Esraa invested $10,000 from which she earns an annual income of $550 per year. She invested part of the 10,000 at 5% annual interest, and the remainder in bonds paying 6% interest. How much did she invest at each rate?

1 answer

Let \( x \) be the amount invested at 5%, and \( y \) be the amount invested at 6%. According to the problem, we have the following two equations:

  1. The total investment is $10,000: \[ x + y = 10000 \]

  2. The total annual income from both investments is $550: \[ 0.05x + 0.06y = 550 \]

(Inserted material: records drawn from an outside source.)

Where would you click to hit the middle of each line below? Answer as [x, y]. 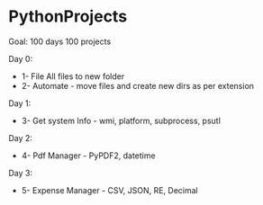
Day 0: [21, 58]
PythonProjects [68, 17]
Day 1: [20, 103]
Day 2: [21, 138]
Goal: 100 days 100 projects [60, 41]
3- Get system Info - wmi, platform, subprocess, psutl [121, 120]
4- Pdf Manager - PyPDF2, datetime [88, 156]
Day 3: [21, 173]
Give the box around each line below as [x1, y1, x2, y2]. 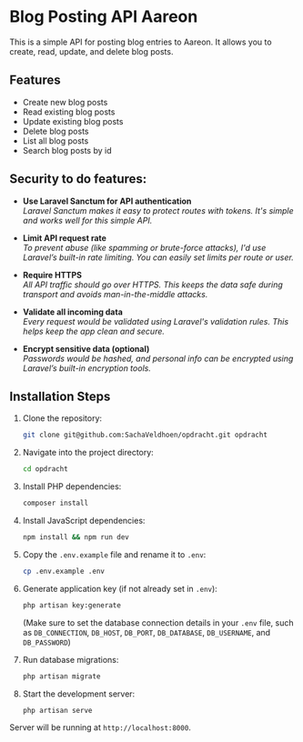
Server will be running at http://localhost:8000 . [9, 722, 191, 733]
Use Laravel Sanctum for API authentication [22, 196, 192, 206]
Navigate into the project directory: [22, 447, 155, 458]
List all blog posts [22, 135, 89, 146]
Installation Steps [9, 388, 111, 404]
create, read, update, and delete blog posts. [9, 45, 174, 56]
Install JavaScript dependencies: [22, 516, 146, 526]
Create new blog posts [22, 96, 108, 107]
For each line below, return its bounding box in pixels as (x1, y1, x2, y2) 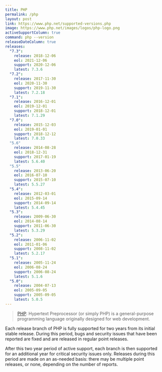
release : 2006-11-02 (14, 237, 56, 242)
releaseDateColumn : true (5, 40, 56, 45)
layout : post (5, 16, 32, 21)
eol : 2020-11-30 (14, 81, 48, 86)
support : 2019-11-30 (14, 85, 56, 91)
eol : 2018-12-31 (14, 150, 48, 155)
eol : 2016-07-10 (14, 173, 48, 178)
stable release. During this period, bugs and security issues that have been (5, 330, 157, 336)
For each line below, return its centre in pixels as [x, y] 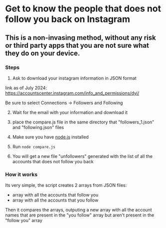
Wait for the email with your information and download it [70, 112]
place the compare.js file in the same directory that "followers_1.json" [83, 122]
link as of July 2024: [26, 88]
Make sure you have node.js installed [50, 137]
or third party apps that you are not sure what [77, 45]
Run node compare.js [34, 146]
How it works [21, 174]
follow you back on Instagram [68, 19]
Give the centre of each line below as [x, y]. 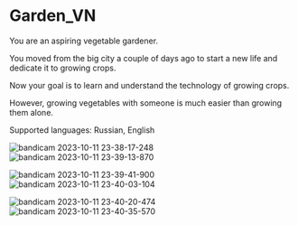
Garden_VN [53, 16]
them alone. [32, 112]
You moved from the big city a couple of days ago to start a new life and [144, 58]
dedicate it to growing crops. [63, 68]
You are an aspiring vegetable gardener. [84, 41]
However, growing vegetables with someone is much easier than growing [146, 103]
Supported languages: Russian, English [82, 130]
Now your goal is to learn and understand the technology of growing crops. [149, 85]
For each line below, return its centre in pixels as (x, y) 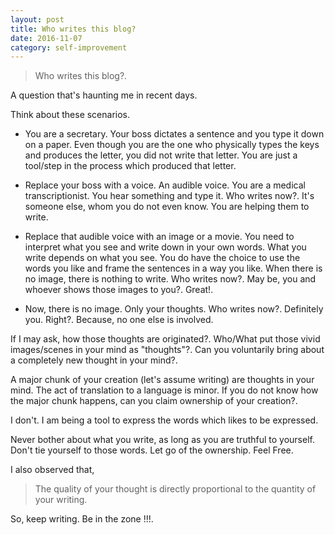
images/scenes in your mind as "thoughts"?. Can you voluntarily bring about (167, 350)
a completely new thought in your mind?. (94, 360)
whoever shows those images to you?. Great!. (119, 290)
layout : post (37, 19)
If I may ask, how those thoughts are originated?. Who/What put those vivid (165, 339)
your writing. (61, 500)
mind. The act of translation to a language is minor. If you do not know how (164, 390)
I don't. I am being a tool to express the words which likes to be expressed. (164, 420)
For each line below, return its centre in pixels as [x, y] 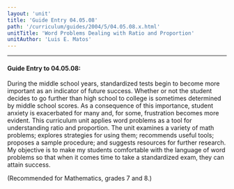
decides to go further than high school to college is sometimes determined [114, 99]
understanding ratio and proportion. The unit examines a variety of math [111, 128]
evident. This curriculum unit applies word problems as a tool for [100, 121]
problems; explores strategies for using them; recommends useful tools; [111, 135]
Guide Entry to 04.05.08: [44, 68]
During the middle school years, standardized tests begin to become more [114, 83]
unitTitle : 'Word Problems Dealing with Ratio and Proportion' [101, 33]
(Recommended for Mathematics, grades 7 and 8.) [79, 179]
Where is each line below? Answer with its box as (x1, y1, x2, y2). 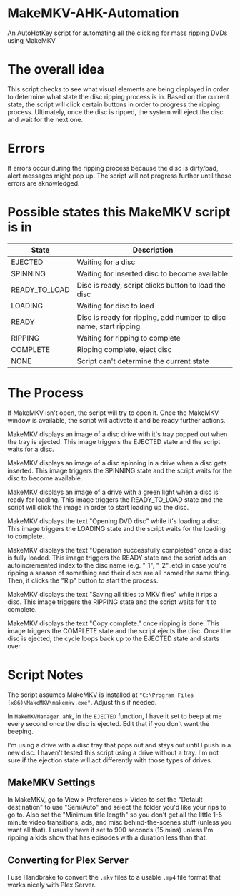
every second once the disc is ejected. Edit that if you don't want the (7, 719, 210, 728)
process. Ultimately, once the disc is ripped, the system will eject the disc (7, 107, 224, 116)
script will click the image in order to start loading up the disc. (7, 503, 189, 511)
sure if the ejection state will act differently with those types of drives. (7, 755, 213, 765)
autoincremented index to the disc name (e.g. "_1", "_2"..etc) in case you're (7, 560, 227, 569)
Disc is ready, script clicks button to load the (76, 280, 226, 290)
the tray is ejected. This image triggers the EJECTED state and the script (7, 437, 221, 446)
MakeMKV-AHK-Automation (7, 5, 180, 21)

Now, we can solve these equations step by step.

Step 1: Solve for \( y \) in terms of \( x \) using the first equation: \[ y = 10000 - x \]

Step 2: Substitute \( y \) into the second equation: \[ 0.05x + 0.06(10000 - x) = 550 \]

Step 3: Expand and simplify the equation: \[ 0.05x + 600 - 0.06x = 550 \] \[ 600 - 0.01x = 550 \]

Step 4: Solve for \( x \): \[ 600 - 550 = 0.01x \] \[ 50 = 0.01x \] \[ x = 50 / 0.01 \] \[ x = 5000 \]

Step 5: Calculate \( y \): Using \( y = 10000 - x \): \[ y = 10000 - 5000 = 5000 \]

Final Answer: Esraa invested $5,000 at 5% and $5,000 at 6%.

Verification:

  • Income from 5% investment: \( 0.05 \times 5000 = 250 \)
  • Income from 6% investment: \( 0.06 \times 5000 = 300 \)
  • Total income: \( 250 + 300 = 550 \) (correct)

Thus, the amounts are verified. Esraa invested $5,000 at 5% and $5,000 at 6%.